• ASSIGNED TASK
Only the count is wanted here: how many lines of the entries hold the string "thuộc"?

Records from a data collection
□ □ □ □

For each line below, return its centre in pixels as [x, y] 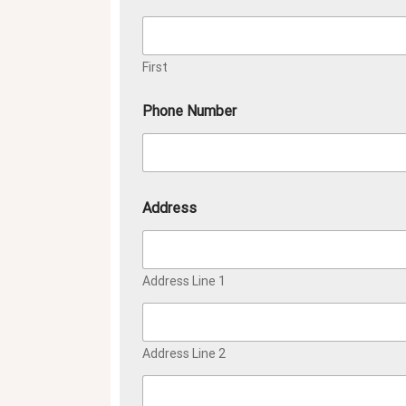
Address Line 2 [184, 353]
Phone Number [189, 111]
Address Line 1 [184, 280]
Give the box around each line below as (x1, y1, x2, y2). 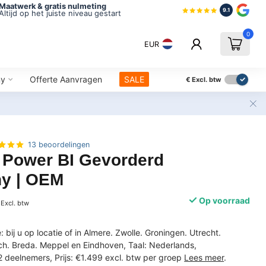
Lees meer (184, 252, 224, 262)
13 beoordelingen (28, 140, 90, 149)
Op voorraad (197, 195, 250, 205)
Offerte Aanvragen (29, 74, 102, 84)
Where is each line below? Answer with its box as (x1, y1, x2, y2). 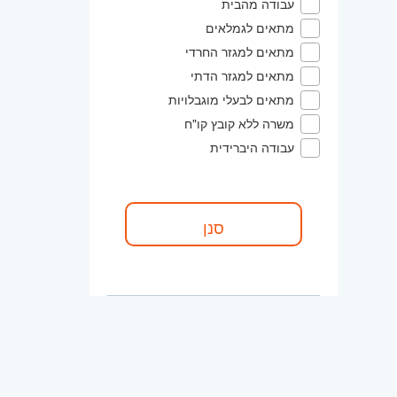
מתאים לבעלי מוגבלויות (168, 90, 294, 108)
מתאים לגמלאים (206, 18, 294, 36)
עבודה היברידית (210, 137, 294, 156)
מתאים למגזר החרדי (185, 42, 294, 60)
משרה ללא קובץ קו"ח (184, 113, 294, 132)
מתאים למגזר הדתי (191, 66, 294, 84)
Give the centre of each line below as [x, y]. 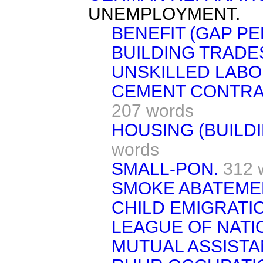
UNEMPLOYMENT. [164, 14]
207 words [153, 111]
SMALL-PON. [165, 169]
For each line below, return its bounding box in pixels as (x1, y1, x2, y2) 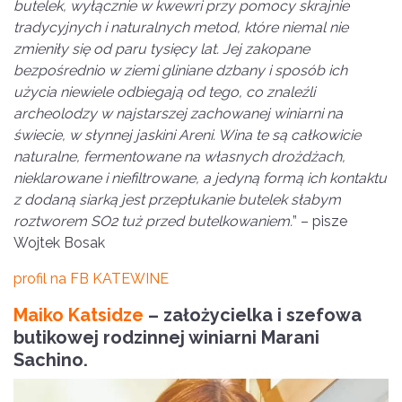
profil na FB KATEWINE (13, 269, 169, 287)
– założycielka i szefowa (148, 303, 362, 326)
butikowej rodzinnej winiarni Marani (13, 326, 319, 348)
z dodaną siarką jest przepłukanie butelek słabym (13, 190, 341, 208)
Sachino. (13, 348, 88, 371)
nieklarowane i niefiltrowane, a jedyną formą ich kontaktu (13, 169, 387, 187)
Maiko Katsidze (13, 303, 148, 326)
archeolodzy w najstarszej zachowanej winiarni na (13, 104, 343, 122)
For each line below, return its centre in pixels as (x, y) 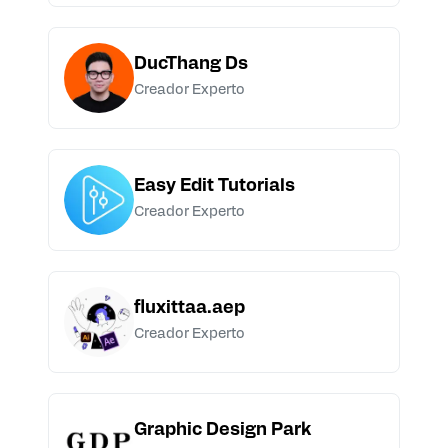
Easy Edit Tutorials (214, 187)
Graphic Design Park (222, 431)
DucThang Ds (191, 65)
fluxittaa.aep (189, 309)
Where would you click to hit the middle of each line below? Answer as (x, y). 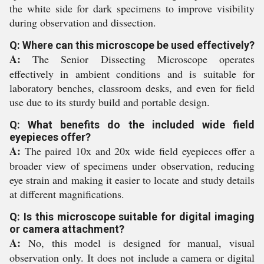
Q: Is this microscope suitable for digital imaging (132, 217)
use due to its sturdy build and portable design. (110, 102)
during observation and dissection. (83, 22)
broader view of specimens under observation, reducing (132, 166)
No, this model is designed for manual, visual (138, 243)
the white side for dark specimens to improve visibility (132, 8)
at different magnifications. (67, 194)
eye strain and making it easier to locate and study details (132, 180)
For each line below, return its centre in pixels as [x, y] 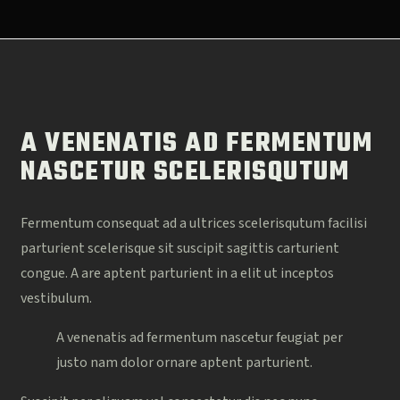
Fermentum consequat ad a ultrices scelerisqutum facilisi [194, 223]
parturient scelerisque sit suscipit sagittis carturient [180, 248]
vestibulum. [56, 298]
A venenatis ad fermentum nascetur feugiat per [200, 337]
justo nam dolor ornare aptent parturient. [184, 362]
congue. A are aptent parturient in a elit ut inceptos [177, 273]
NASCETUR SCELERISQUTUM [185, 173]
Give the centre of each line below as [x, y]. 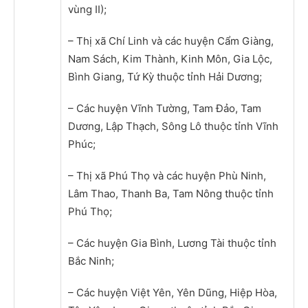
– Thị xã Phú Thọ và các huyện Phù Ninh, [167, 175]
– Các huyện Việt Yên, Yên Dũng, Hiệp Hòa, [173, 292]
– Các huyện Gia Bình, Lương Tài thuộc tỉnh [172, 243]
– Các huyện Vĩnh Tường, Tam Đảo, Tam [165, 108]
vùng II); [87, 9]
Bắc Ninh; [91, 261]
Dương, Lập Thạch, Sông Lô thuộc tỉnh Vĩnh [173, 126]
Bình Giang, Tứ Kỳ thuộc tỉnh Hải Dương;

□ □ □ □

• TASK ANSWER
3